Objective of the National Girl Child Day
National Girl Child day is observed with an aim to ensure that every girl child is respected, valued and treated equally in the society. On this day multi-pronged approach to address and work towards the diminishing child sex ratio in India is taken up by the Women and Child Development Ministry. These initiatives help the country in nurturing the girl child in a way that equal opportunities are given to them similar like the boys.

Earlier on 22 January 2014, the India Post launched a special savings scheme for the girl child between 10 and 20 in age of India. The scheme has asked the parents of girls to open a Savings Bank account. It says that the parents can open
• Recurring Deposit (RD)
• Monthly Income Scheme (MIS)
• Fixed Deposits
• And can also buy National Savings Certificate (NSC)
Parents who open an account during the National Girl Child Week (24 to 30 January 2014) will be given special prizes. India Post has mentioned that the parents can deposit minimum 10 rupees for the Recurring Deposit account, for Savings bank accounts 50 rupees can be deposited and for Monthly Income Scheme can be opened from 5000 rupees and it goes up to 6 lakh rupees.  

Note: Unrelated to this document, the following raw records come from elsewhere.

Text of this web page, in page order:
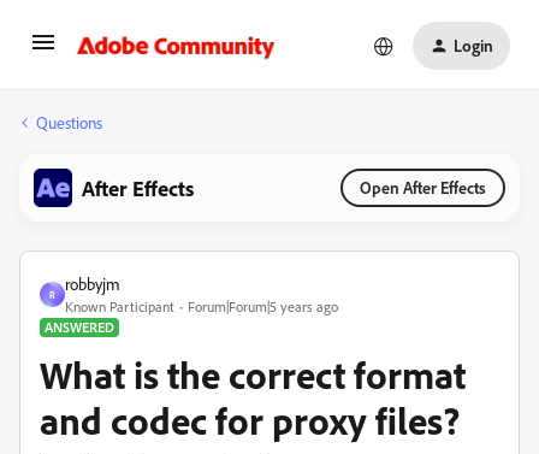
Login
Questions
After Effects Open After Effects
R
robbyjm
Known Participant
Forum|Forum|5 years ago
ANSWERED
What is the correct format
and codec for proxy files?

Incentives to Girls for Secondary Education

To promote enrolment of girl child in the age group of 14-18 at secondary stage, especially those who passed Class VIII and to encourage the secondary education of such girls, the Centrally Sponsored Scheme. National Scheme of Incentives to Girls for Secondary Education was launched in May, 2008.

The Scheme covers
• All SC/ST girls who pass class VIII and
• Girls, who pass class VIII examination from Kastrurba Gandhi Balika Vidyalayas (irrespective of whether they belong to Scheduled Castes or Tribes) and enroll for class IX in State/UT Government, Government-aided or local body schools in the academic year 2008-09 onwards.
• Girls should be below 16 years of age (as on 31 March) on joining class IX.
• Married girls, girls studying in private un-aided schools and enrolled in schools run by Central Government are excluded.

A sum of 3000 Rupees is deposited in the name of eligible girls as fixed deposit. The girls are entitled to withdraw the sum along with interest thereon on reaching 18 years of age and on passing 10th class examination.

International Day of the Girl Child is observed on 11 October and was declared as a day to be observed by United Nations in 2012. UN declared this day to support more opportunities to a girl child worldwide upon their gender like education, legal rights, medical care, nutrition, child marriage and violence.

Comment: In India there are many government schemes to promote girls education but it has failed till date because of the lack of information transmission. These schemes have also failed to reach the target group even in urban areas. In terms in education girls from the economically weaker section of the country hardly has been able to go beyond eighth or tenth class.